Gaun longgar, abaya, atau rok panjang selama ini masih berada di area abu-abu, di mana sebagian orang menganggapnya sebagai busana biasa pada umumnya, dan sebagian lainnya menganggapnya sebagai simbol keagamaan.

Namun demikian, pada November tahun lalu. Kementerian Pendidikan Perancis mengeluarkan surat edaran yang memasukkan abaya ke dalam kelompok pakaian yang dilarang karena dinilai berafiliasi pada agama tertentu. 

Larangan mengenakan abaya yang dikemukakan oleh Attal telah menimbulkan perdebatan politik baru mengenai prinsip laicite. Kebijakan itu disebut kelompok sayap kiri menjadi pangkal utama sikap intoleransi dan diskriminasi bentuk baru yang dilancarkan kepada minoritas Muslim di Perancis.
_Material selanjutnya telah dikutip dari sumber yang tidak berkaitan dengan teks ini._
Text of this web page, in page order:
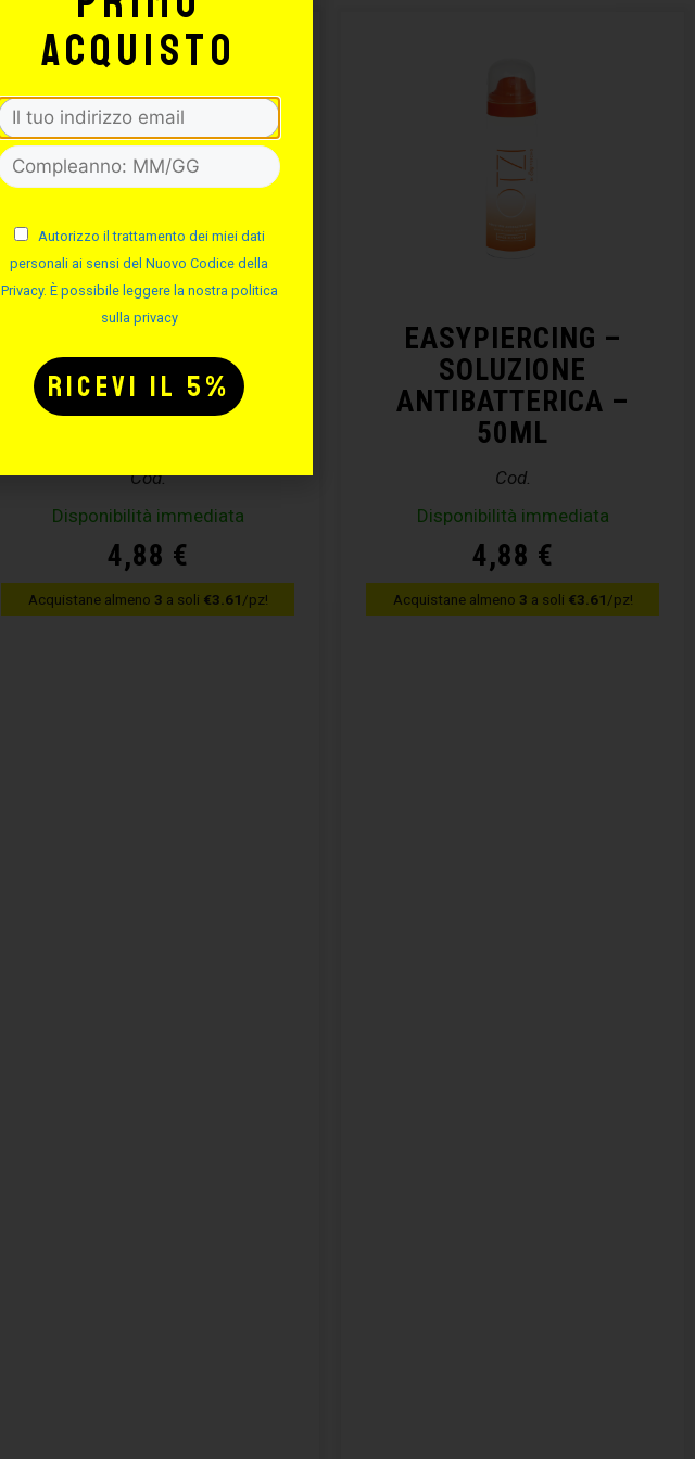
SOLUZIONE SALINA
– 50ML
Cod.
Disponibilità immediata
4,88 €
Acquistane almeno 3 a soli €3.61/pz!
EASYPIERCING –
SOLUZIONE
ANTIBATTERICA –
50ML
Cod.
Disponibilità immediata
4,88 €
Acquistane almeno 3 a soli €3.61/pz!
acquisto
Autorizzo il trattamento dei miei dati
personali ai sensi del Nuovo Codice della
Privacy. È possibile leggere la nostra politica
sulla privacy
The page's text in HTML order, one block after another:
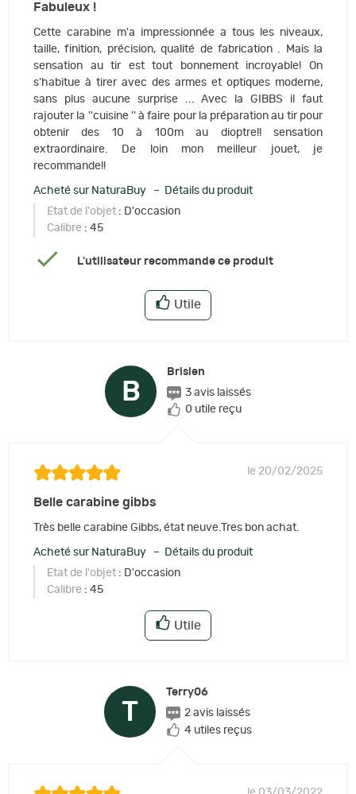
Fabuleux !
Cette carabine m'a impressionnée a tous les niveaux,
taille, finition, précision, qualité de fabrication . Mais la
sensation au tir est tout bonnement incroyable! On
s'habitue à tirer avec des armes et optiques moderne,
sans plus aucune surprise ... Avec la GIBBS il faut
rajouter la ''cuisine '' à faire pour la préparation au tir pour
obtenir des 10 à 100m au dioptre!! sensation
extraordinaire. De loin mon meilleur jouet, je
recommande!!
Acheté sur NaturaBuy – Détails du produit
Etat de l'objet : D'occasion
Calibre : 45
L'utilisateur recommande ce produit
Utile
B
Brislen
3 avis laissés
0 utile reçu
le 20/02/2025
Belle carabine gibbs
Très belle carabine Gibbs, état neuve.Tres bon achat.
Acheté sur NaturaBuy – Détails du produit
Etat de l'objet : D'occasion
Calibre : 45
Utile
T
Terry06
2 avis laissés
4 utiles reçus
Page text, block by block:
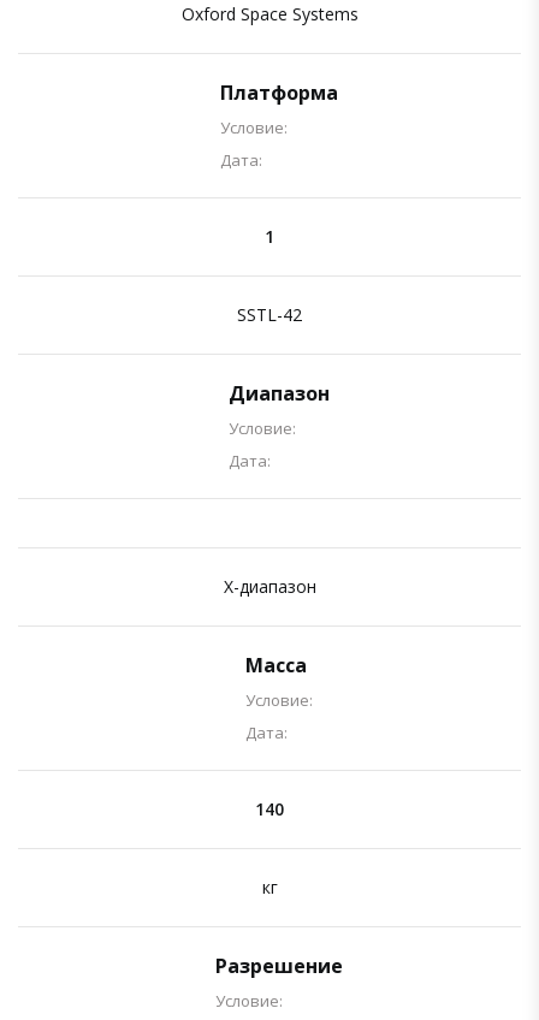
Oxford Space Systems
Платформа
Условие:
Дата:
1
SSTL-42
Диапазон
Условие:
Дата:
X-диапазон
Масса
Условие:
Дата:
140
кг
Разрешение
Условие:
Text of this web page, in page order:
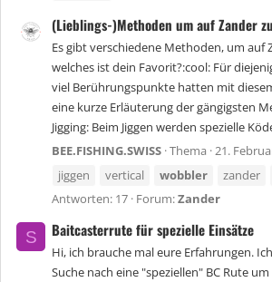
(Lieblings-)Methoden um auf Zander
Es gibt verschiedene Methoden, um auf
welches ist dein Favorit?:cool: Für
viel Berührungspunkte hatten mit
eine kurze Erläuterung der gängigsten
Jigging: Beim Jiggen werden spezielle
BEE.FISHING.SWISS Thema 21.
jiggen
vertical wobbler zander
Antworten: 17 Forum:Zander
S Baitcasterrute für spezielle Einsätze
Hi, ich brauche mal eure Erfahrungen.
Suche nach eine "speziellen" BC Rute
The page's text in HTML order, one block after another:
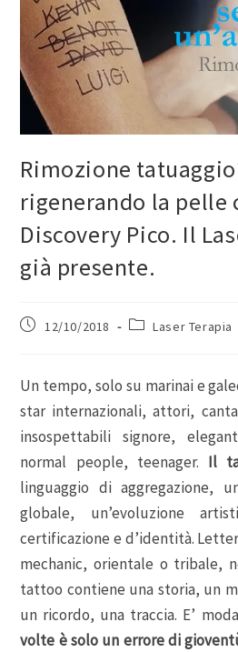
Rimozione
rigenerando la pelle
Discovery Pico. Il
già presente.
12/10/2018 Laser Terapia
Un tempo, solo su marinai e
star internazionali, attori,
insospettabili signore,
normal people, teenager. Il
linguaggio di aggregazione,
globale, un’evoluzione
certificazione e d’identità.
mechanic, orientale o tribale,
tattoo contiene una storia, un
un ricordo, una traccia. E’
volte è solo un errore di
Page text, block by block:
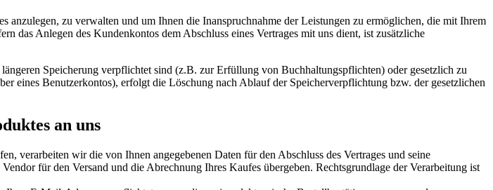
zu verwalten und um Ihnen die Inanspruchnahme der Leistungen zu ermöglichen, die mit Ihrem
das Anlegen des Kundenkontos dem Abschluss eines Vertrages mit uns dient, ist zusätzliche
Speicherung verpflichtet sind (z.B. zur Erfüllung von Buchhaltungspflichten) oder gesetzlich zu
eines Benutzerkontos), erfolgt die Löschung nach Ablauf der Speicherverpflichtung bzw. der gesetzlichen
an uns
verarbeiten wir die von Ihnen angegebenen Daten für den Abschluss des Vertrages und seine
für den Versand und die Abrechnung Ihres Kaufes übergeben. Rechtsgrundlage der Verarbeitung ist
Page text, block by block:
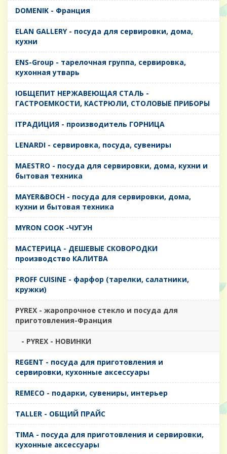
DOMENIK - Франция
ELAN GALLERY - посуда для сервировки, дома,
кухни
ENS-Group - тарелочная группа, сервировка,
кухонная утварь
IОБЩЕПИТ НЕРЖАВЕЮЩАЯ СТАЛЬ -
ГАСТРОЕМКОСТИ, КАСТРЮЛИ, СТОЛОВЫЕ ПРИБОРЫ
IТРАДИЦИЯ - производитель ГОРНИЦА
LENARDI - сервировка, посуда, сувениры
MAESTRO - посуда для сервировки, дома, кухни и
бытовая техника
MAYER&BOCH - посуда для сервировки, дома,
кухни и бытовая техника
MYRON COOK -ЧУГУН
MАСТЕРИЦА - ДЕШЕВЫЕ СКОВОРОДКИ
производство КАЛИТВА
PROFF CUISINE - фарфор (тарелки, салатники,
кружки)
PYREX - жаропрочное стекло и посуда для
приготовления-Франция
- PYREX - НОВИНКИ
REGENT - посуда для приготовления и
сервировки, кухонные аксессуары
REMECO - подарки, сувениры, интерьер
TALLER - ОБЩИЙ ПРАЙС
TIMA - посуда для приготовления и сервировки,
кухонные аксессуары
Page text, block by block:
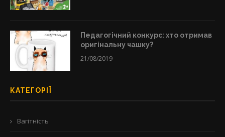
Педагогічний конкурс: хто отримав
оригінальну чашку?
21/08/2019
КАТЕГОРІЇ
Вагітність
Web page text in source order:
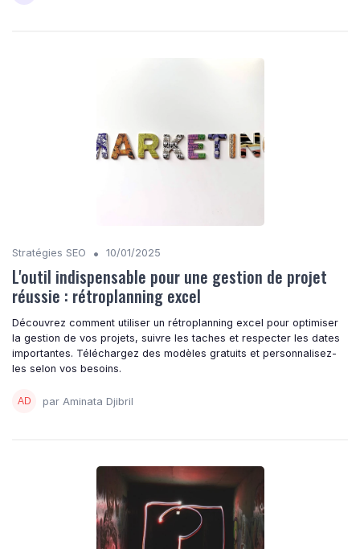
Stratégies SEO • 10/01/2025
L'outil indispensable pour une gestion de projet
réussie : rétroplanning excel
Découvrez comment utiliser un rétroplanning excel pour optimiser
la gestion de vos projets, suivre les taches et respecter les dates
importantes. Téléchargez des modèles gratuits et personnalisez-
les selon vos besoins.
par Aminata Djibril
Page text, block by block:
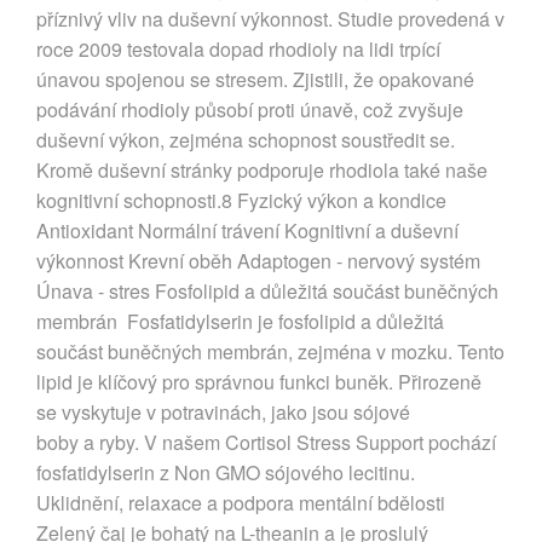
příznivý vliv na duševní výkonnost. Studie provedená v
roce 2009 testovala dopad rhodioly na lidi trpící
únavou spojenou se stresem. Zjistili, že opakované
podávání rhodioly působí proti únavě, což zvyšuje
duševní výkon, zejména schopnost soustředit se.
Kromě duševní stránky podporuje rhodiola také naše
kognitivní schopnosti.8 Fyzický výkon a kondice
Antioxidant Normální trávení Kognitivní a duševní
výkonnost Krevní oběh Adaptogen - nervový systém
Únava - stres Fosfolipid a důležitá součást buněčných
membrán Fosfatidylserin je fosfolipid a důležitá
součást buněčných membrán, zejména v mozku. Tento
lipid je klíčový pro správnou funkci buněk. Přirozeně
se vyskytuje v potravinách, jako jsou sójové
boby a ryby. V našem Cortisol Stress Support pochází
fosfatidylserin z Non GMO sójového lecitinu.
Uklidnění, relaxace a podpora mentální bdělosti
Zelený čaj je bohatý na L-theanin a je proslulý
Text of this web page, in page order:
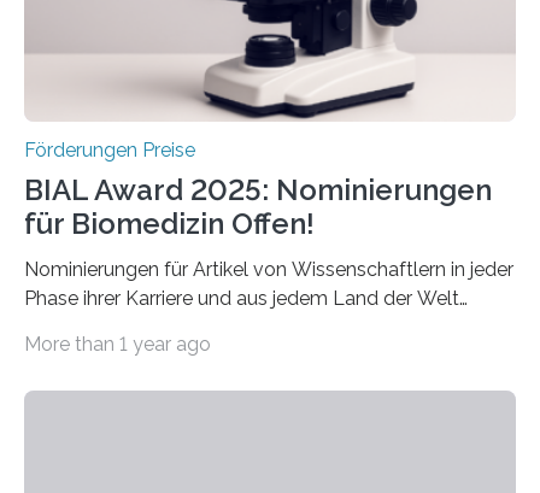
hochrangige wissenschaftliche Publikation zum Thema
Förderungen Preise
BIAL Award 2025: Nominierungen
für Biomedizin Offen!
Nominierungen für Artikel von Wissenschaftlern in jeder
Phase ihrer Karriere und aus jedem Land der Welt
Leben gerufen, um die bemerkenswertesten
More than 1 year ago
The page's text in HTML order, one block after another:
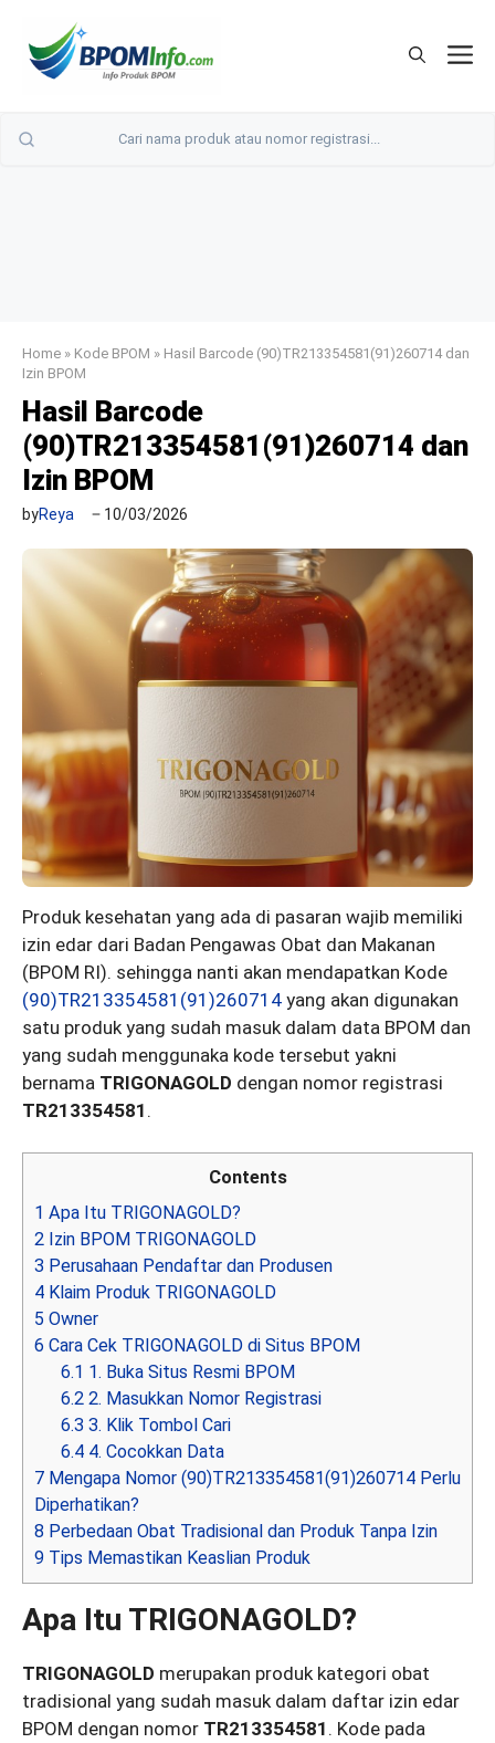
Home » Kode BPOM » Hasil Barcode (90)TR213354581(91)260714 dan
Izin BPOM
Hasil Barcode
(90)TR213354581(91)260714 dan
Izin BPOM
byReya 10/03/2026
Produk kesehatan yang ada di pasaran wajib memiliki
izin edar dari Badan Pengawas Obat dan Makanan
(BPOM RI). sehingga nanti akan mendapatkan Kode
(90)TR213354581(91)260714 yang akan digunakan
satu produk yang sudah masuk dalam data BPOM dan
yang sudah menggunaka kode tersebut yakni
bernama TRIGONAGOLD dengan nomor registrasi
TR213354581 .
Contents
1 Apa Itu TRIGONAGOLD?
2 Izin BPOM TRIGONAGOLD
3 Perusahaan Pendaftar dan Produsen
4 Klaim Produk TRIGONAGOLD
5 Owner
6 Cara Cek TRIGONAGOLD di Situs BPOM
6.1 1. Buka Situs Resmi BPOM
6.2 2. Masukkan Nomor Registrasi
6.3 3. Klik Tombol Cari
6.4 4. Cocokkan Data
7 Mengapa Nomor (90)TR213354581(91)260714 Perlu
Diperhatikan?
8 Perbedaan Obat Tradisional dan Produk Tanpa Izin
9 Tips Memastikan Keaslian Produk
Apa Itu TRIGONAGOLD?
TRIGONAGOLD merupakan produk kategori obat
tradisional yang sudah masuk dalam daftar izin edar
BPOM dengan nomor TR213354581 . Kode pada
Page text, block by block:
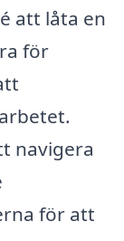
att låta en
för
navigera
för att
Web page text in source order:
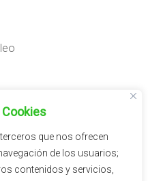
que nos ofrecen
de los usuarios;
contenidos y servicios,
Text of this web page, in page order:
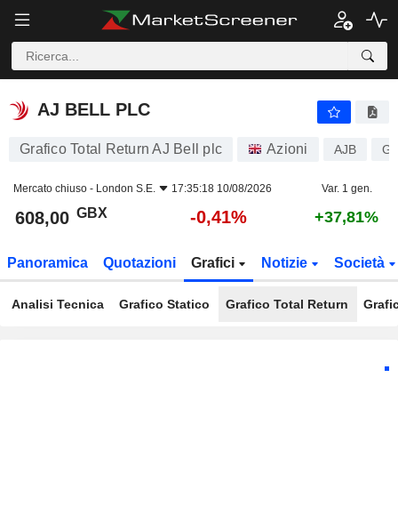
AJ BELL PLC
AJ BELL PLC
Grafico Total Return AJ Bell plc Azioni AJB
Mercato chiuso - London S.E. 17:35:18 10/08/2026 Var. 1 gen.
608,00 GBX -0,41% +37,81%
Panoramica Quotazioni Grafici Notizie Società
Analisi Tecnica Grafico Statico Grafico Total Return
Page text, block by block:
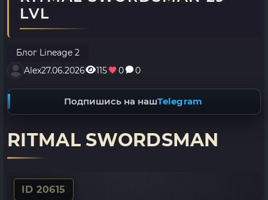
LVL
Блог Lineage 2
Alex27.06.2026 115 0 0
Подпишись на нашTelegram
RITMAL SWORDSMAN
ID 20615
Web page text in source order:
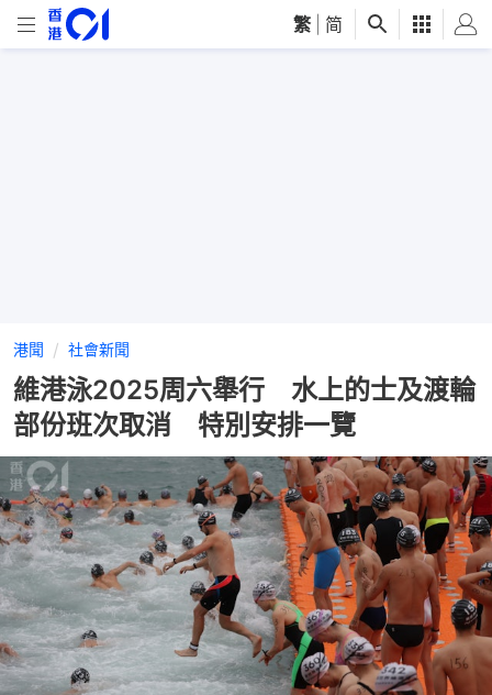
繁 简
港聞 社會新聞
維港泳2025周六舉行 水上的士及渡輪
部份班次取消 特別安排一覽
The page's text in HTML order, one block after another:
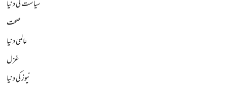
سیاست کی دنیا
صحت
عالمی دنیا
غزل
نیوز کی دنیا
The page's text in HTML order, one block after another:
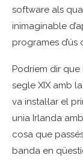
software als
inimaginable
programes d’ús
Podríem dir que
segle XIX amb
va instal·lar el
unia Irlanda
cosa que
banda en
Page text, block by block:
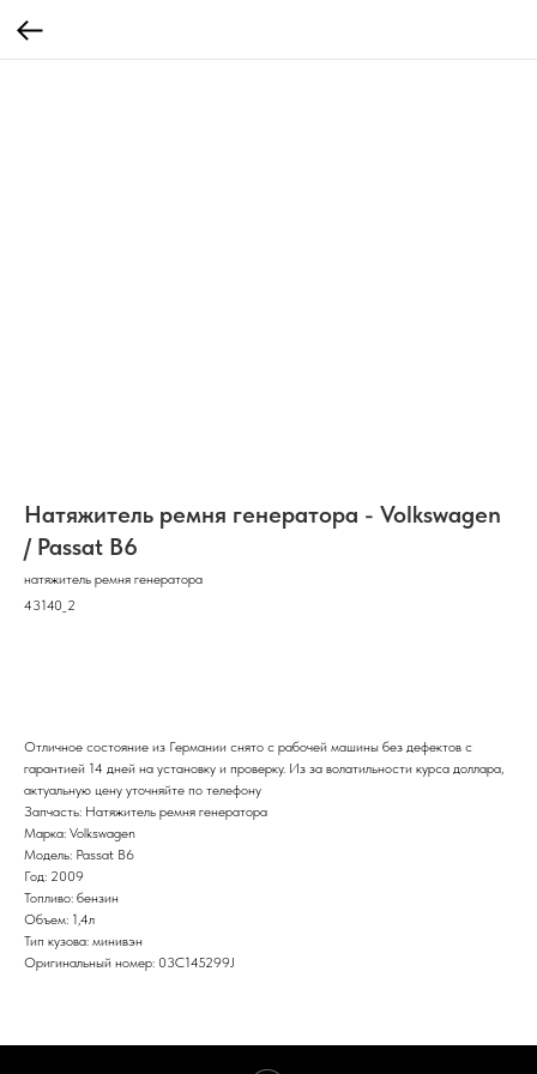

“Pengumuman Attal itu tidak konstitusional dan bertentangan dengan prinsip-prinsip dasar nilai-nilai sekular Perancis,” kata Clementine Autain, politisi sayap kiri France Unbowed, dikutip dari Le Monde

Menurut Autain, kebijakan Menteri Pendidikan Perancis ini merupakan gejala penolakan obsesif pemerintah terhadap umat Islam.

Meski menuai kritik dari sejumlah kalangan, juru bicara pemerintah, Olivier Veran, menegaskan bahwa abaya “jelas” merupakan busana yang menggambarkan identitas suatu agama sebagaimana yang ia lihat sebagai tindakan “menyebarkan agama” atau mempersuasi orang lain untuk memeluk agama Islam.

Ia juga mengatakan kepada saluran berita BFMTV bahwa sekolah merupakan ruang publik yang harus dijauhkan dari simbol-simbol agama.

“Sekolah itu sekuler. Kami mengatakannya dengan sangat tenang namun tegas: bukan tempatnya (mengenakan pakaian keagamaan),” pungkasnya.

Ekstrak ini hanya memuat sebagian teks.